Di tengah semakin luas, beragam dan derasnya arus informasi, pemberitaan yang terkait dengan anak di Indonesia seringkali menjadikan anak sebagai korban, objek eksploitasi dan diungkapkan identitasnya.

Wajah, inisial, nama, alamat serta sekolah baik disengaja maupun tidak, sering terungkap identitasnya, ketika terjadi kasus yang menyangkut anak, sehingga anak tidak terlindungi dengan baik. Bahasa pemberitaan terkait anak juga terkadang menggunakan bahasa yang kasar dan vulgar. Belum lagi media penyiaran kerap kali menampilkan sosok anak yang disamarkan menggunakan topeng atau diblur wajahnya, meskipun masih bisa dikenali ciri-cirinya.

Untuk mengatasi akan hal itu Dewan Pers bersama Kementerian Pemberdayaan Perempuan dan Perlindungan Anak (KP3A) mensosialisasikan pedoman pemberitaan ramah anak.
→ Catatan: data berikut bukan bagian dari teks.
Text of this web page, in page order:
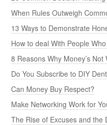
When Rules Outweigh
13 Ways to Demonstrate
How to deal With People
8 Reasons Why Money’s
Do You Subscribe to DIY
Can Money Buy Respect?
Make Networking Work for
The Rise of Excuses and the
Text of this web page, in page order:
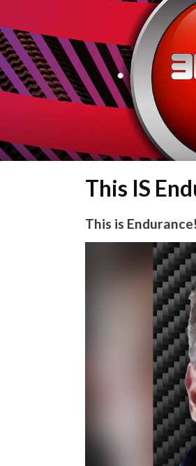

Pemberitaan ramah anak ini bertujuan untuk mendorong komunitas pers menghasilkan berita yang bernuansa positif, berempati dan bertujuan melindungi hak, harkat dan martabat anak, anak yang terlibat persoalan hukum atau tidak, baik anak sebagai pelaku, saksi atau korban.

"Berbagai isu tengah dihadapi terkait pemenuhan hak anak, bagaimana menyediakan informasi yang layak bagi anak karena dengan kondisi sekarang sangat cepat menerima informasi. Sehingga perlu dibanjiri dengan informasi yang layak dan memberikan inspirasi," kata Indra Gunawan, Deputi Bidang Partisipasi Masyarakat KP3A dalam acara Sosialisasi Pedoman Pemberitaan Ramah Anak di Jakarta, beberapa saat lalu.

Ia menambahkan dalam UU No.35 Tahun 2014 tentang Perlindungan Anak, sudah disebutkan bahwa anak-anak yang menjadi korban tindak pidana harus mendapatkan perlindungan dan dirahasiakan karena bisa berdampak pada anak itu sendiri, keluarga dan masa depannya.

"Anak memiliki masa depan yang masih panjang. Mereka masih perlu kehidupan sosial dan bermasyarakat serta mengenyam bangku pendidikan. Sementara jika mereka tidak mendapatkan perlindungan dan tidak dirahasiakan identitasnya, dapat berdampak pada pem-bully-an yang berimbas pada masalah lainnya," ujarnya.

Pada pemberitaan ramah anak, ada banyak butir yang perlu diperhatikan. Namun poin yang paling ditekankan adalah merahasiakan identitas anak dalam memberitakan informasi tentang anak khususnya yang diduga, disangka, didakwa melakukan pelanggaran hukum atau dipidana atas kejahatannya.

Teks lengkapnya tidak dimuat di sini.